Un abri pour la nuit

Toute la journée elle avait marché, ses pieds frottant contre le cuir de bottes humides et trop petites. Et lorsque ses yeux repérèrent, au travers des arbres, cette masse sombre auréolée de pierres, Éloare crut d’abord à une illusion. Son corps meurtri par le froid et son esprit épuisé par la peur lui jouaient-ils un mauvais tour ? Au comble du désespoir, elle se traîna finalement, plus qu’elle se dirigea, vers la seule idée qu’elle pourrait dormir, et au sec. Qu’ils la retrouvent, elle n’avait plus la force de lutter. C’était dormir ici et maintenant au risque de se faire prendre ou mourir dehors. Son choix fut rapide, tout autant que son pied à glisser lorsque ses semelles rencontrèrent la pierre humide. Éloare se vit alors tomber, sans pouvoir réagir, sans vouloir réagir. Et toute allongée contre la roche froide, elle s’endormit, la pluie tombant sur ses jambes.

Elle rouvrit les yeux sur le sol gris et irrégulier de la grotte. Son esprit était perdu dans un brouillard né de la faim, de la soif et de la fatigue. Cependant, elle était absolument sûre qu’on l’avait traînée vers l’intérieur et, encouragée par un espoir qui fut vite soufflé, elle se redressa sur ses coudes et regarda autour d’elle. Seule, rien, personne. Alissart, pourquoi, pensa-t-elle ? Où es-tu ? Éloare n’avait pas revu son mari depuis sa fuite, depuis qu’il l’avait libérée. Elle voulut fondre en larme et s’abandonner à la fatigue et à la solitude, mais seuls ses cheveux encore mouillés laissèrent échapper de l’eau. S’accrochant à ce seul détail, Éloare comprit qu’elle n’avait pas dormi longtemps. Sa volonté s’éveilla un peu et elle acheva de se redresser. La mort n’était pas la solution. Vivre, elle devait vivre. Dans l’instant présent, cela signifiait se réchauffer, manger et dormir.

S’activant au mieux pour ne pas sombrer à nouveau, la change-forme ôta péniblement son sac et en tira brindilles et petites bûches qu’elle avait volées avant de s’enfuir. Elle admira les deux pommes qui lui restaient, repensant aux pièces de viande cuite qui attendaient sur la petite table non loin de sa cage. Ignorant leur origine, Éloare s’était refusée à les prendre, trop inquiète à l’idée de manger une part de ces corps qu’elle avait découverts.
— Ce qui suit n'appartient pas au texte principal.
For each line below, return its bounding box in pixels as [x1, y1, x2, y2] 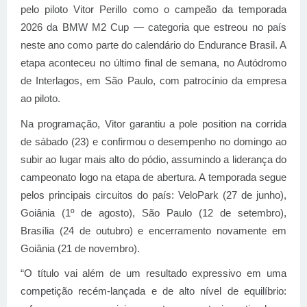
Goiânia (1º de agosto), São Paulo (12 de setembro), [21, 207, 286, 219]
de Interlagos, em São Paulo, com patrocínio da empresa [21, 75, 286, 86]
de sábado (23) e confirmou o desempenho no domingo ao [21, 136, 286, 147]
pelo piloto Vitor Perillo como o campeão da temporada [21, 4, 286, 15]
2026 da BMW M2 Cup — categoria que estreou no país [21, 22, 286, 33]
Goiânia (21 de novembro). [21, 243, 140, 254]
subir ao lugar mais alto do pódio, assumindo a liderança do [21, 153, 286, 165]
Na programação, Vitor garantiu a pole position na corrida [21, 118, 286, 130]

Ce fut lors de l’une de ses rondes qu’elle avait aperçu une cabane au milieu de la forêt. Trop curieuse, elle avait replié ses ailes pour ne plus former qu’une flèche qui s’abattait sur le sol. Au dernier instant, elle les avait rouvertes pour se poser délicatement. Puis, abandonnant bec et plumes, Éloare avait retrouvé sa forme humaine. Silencieusement, ses pas nus l’avaient menée vers la porte. Ce qui se trouvait derrière était un enfer qu’elle peinait à croire vrai. Et pourtant, tout cela l’était. Le sang, la chair. Refusant de se remémorer cette douloureuse découverte, Éloare sortit de son sac les dernières brindilles. Un feu lui ferait le plus grand bien, d’autant qu’au vu de ses réserves, elle n’en allumerait sûrement pas d’autre avant longtemps.
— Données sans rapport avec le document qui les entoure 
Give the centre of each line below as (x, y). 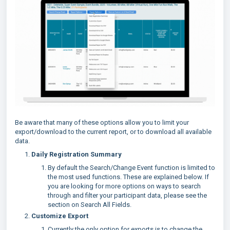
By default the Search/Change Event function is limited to (131, 167)
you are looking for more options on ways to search (124, 186)
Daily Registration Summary (76, 154)
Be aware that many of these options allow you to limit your (102, 122)
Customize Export (60, 216)
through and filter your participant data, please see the (127, 195)
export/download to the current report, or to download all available (113, 131)
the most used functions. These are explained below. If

Le bois et la mousse rassemblés, elle tira son briquet et son amadou, et obtint du tout de petites flammes qui s’étirèrent rapidement vers le plafond de la grotte. Ses yeux se fermaient tout seuls, pourtant elle se força à manger l’une de ses dernières pommes. Son ventre lui hurlait de manger la seconde. Fermant son esprit aux plaintes de son corps, Éloare s’allongea et sombra dans un sommeil où ses rêves ne cessèrent de lui rappeler combien le sol de la grotte était froid et douloureux.
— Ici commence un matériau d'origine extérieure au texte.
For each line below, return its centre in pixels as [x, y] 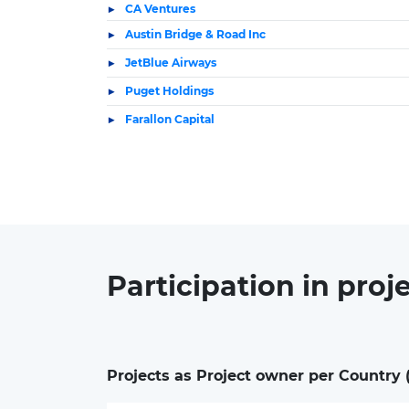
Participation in [222, 286]
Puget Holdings [169, 91]
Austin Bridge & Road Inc [195, 34]
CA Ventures [160, 9]
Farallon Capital [170, 119]
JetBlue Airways [171, 63]
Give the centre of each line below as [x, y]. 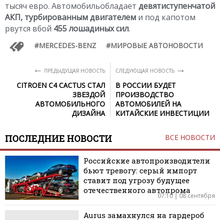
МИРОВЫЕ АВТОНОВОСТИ [157, 45]
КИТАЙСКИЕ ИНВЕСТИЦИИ [162, 113]
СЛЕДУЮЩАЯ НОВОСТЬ [146, 70]
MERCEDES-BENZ [68, 45]
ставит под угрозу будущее [137, 180]
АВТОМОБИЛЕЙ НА [148, 104]
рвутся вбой [29, 28]
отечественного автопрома [137, 190]
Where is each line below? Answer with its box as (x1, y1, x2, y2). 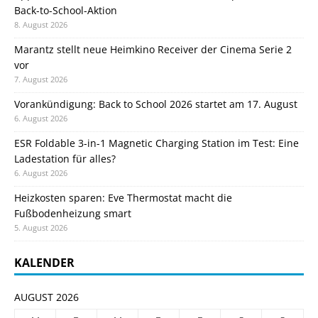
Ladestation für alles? (14, 151, 116, 165)
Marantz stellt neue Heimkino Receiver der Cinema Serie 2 (14, 42, 292, 56)
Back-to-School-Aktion (14, 3, 117, 17)
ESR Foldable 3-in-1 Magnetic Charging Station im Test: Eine (14, 136, 299, 150)
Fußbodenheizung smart (14, 206, 131, 220)
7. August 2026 (14, 73, 67, 84)
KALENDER (14, 254, 75, 270)
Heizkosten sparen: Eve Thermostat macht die (14, 190, 232, 204)
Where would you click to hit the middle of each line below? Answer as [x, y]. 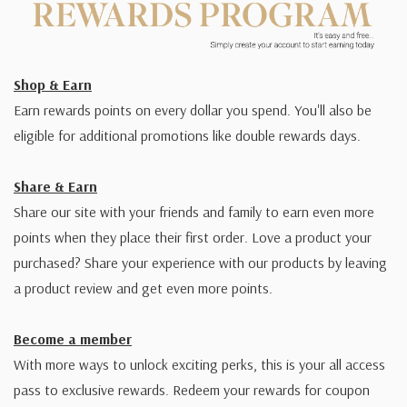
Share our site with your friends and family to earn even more [194, 211]
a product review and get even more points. [143, 288]
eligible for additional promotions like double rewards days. [187, 135]
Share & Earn [55, 186]
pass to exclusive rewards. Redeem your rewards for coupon [192, 389]
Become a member [73, 338]
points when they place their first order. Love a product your [193, 237]
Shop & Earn [53, 84]

À son réveil, tout son dos était meurtri, ses vêtements, mouillés et son ventre, toujours hurlant. Ses yeux, vifs malgré la nuit difficile, tombèrent sur un animal allongé à l’entrée de la grotte. Mort. Il s’était vidé de son sang dans la nuit. Quelqu’un le lui avait apporté pendant son sommeil, lui offrant le repas qu’elle n’osait espérer. Elle se leva péniblement et attrapa son couteau, refusant le dégoût de ses souvenirs. Elle avait faim, elle devait manger et cette viande provenait d’un animal.